Which lines below hold the word "City"? Copy all of them.

Source data:
──────

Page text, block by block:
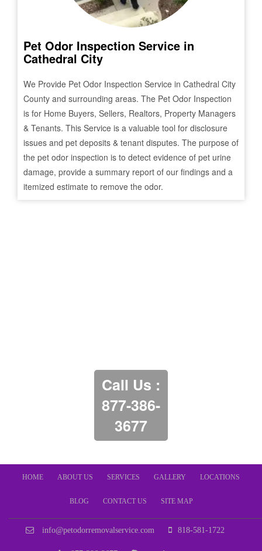
Pet Odor Inspection Service in
Cathedral City
We Provide Pet Odor Inspection Service in Cathedral City
County and surrounding areas. The Pet Odor Inspection
is for Home Buyers, Sellers, Realtors, Property Managers
& Tenants. This Service is a valuable tool for disclosure
issues and pet deposits & tenant disputes. The purpose of
the pet odor inspection is to detect evidence of pet urine
damage, provide a summary report of our findings and a
itemized estimate to remove the odor.
Call Us :
877-386-
3677
HOME ABOUT US SERVICES GALLERY LOCATIONS
BLOG CONTACT US SITE MAP
info@petodorremovalservice.com 818-581-1722
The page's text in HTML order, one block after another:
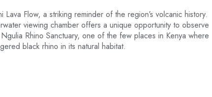
Flow, a striking reminder of the region’s volcanic history.
viewing chamber offers a unique opportunity to observe
Rhino Sanctuary, one of the few places in Kenya where
black rhino in its natural habitat.
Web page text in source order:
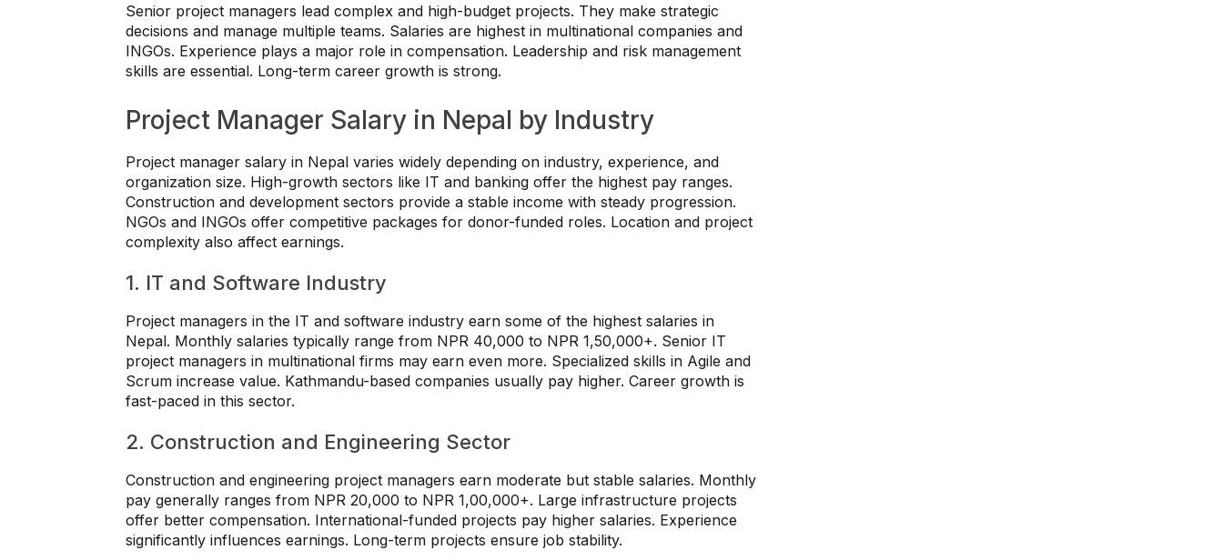
Senior project managers lead complex and high-budget projects. They make strategic
decisions and manage multiple teams. Salaries are highest in multinational companies and
INGOs. Experience plays a major role in compensation. Leadership and risk management
skills are essential. Long-term career growth is strong.
Project Manager Salary in Nepal by Industry
Project manager salary in Nepal varies widely depending on industry, experience, and
organization size. High-growth sectors like IT and banking offer the highest pay ranges.
Construction and development sectors provide a stable income with steady progression.
NGOs and INGOs offer competitive packages for donor-funded roles. Location and project
complexity also affect earnings.
1. IT and Software Industry
Project managers in the IT and software industry earn some of the highest salaries in
Nepal. Monthly salaries typically range from NPR 40,000 to NPR 1,50,000+. Senior IT
project managers in multinational firms may earn even more. Specialized skills in Agile and
Scrum increase value. Kathmandu-based companies usually pay higher. Career growth is
fast-paced in this sector.
2. Construction and Engineering Sector
Construction and engineering project managers earn moderate but stable salaries. Monthly
pay generally ranges from NPR 20,000 to NPR 1,00,000+. Large infrastructure projects
offer better compensation. International-funded projects pay higher salaries. Experience
significantly influences earnings. Long-term projects ensure job stability.
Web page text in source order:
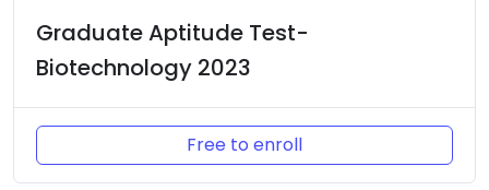
Graduate Aptitude Test-
Biotechnology 2023
Free to enroll
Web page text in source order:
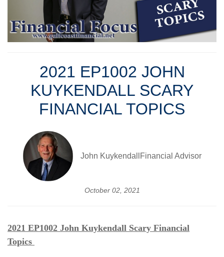
2021 EP1002 JOHN
KUYKENDALL SCARY
FINANCIAL TOPICS
John KuykendallFinancial Advisor
October 02, 2021
2021 EP1002 John Kuykendall Scary Financial
Topics
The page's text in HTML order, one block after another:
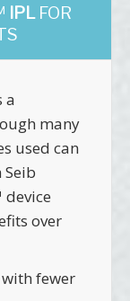
IPLFOR
a
many
used can
device
over
fewer

──────

→ **Completed exercise**
Cathedral City
We Provide Pet Odor Inspection Service in Cathedral City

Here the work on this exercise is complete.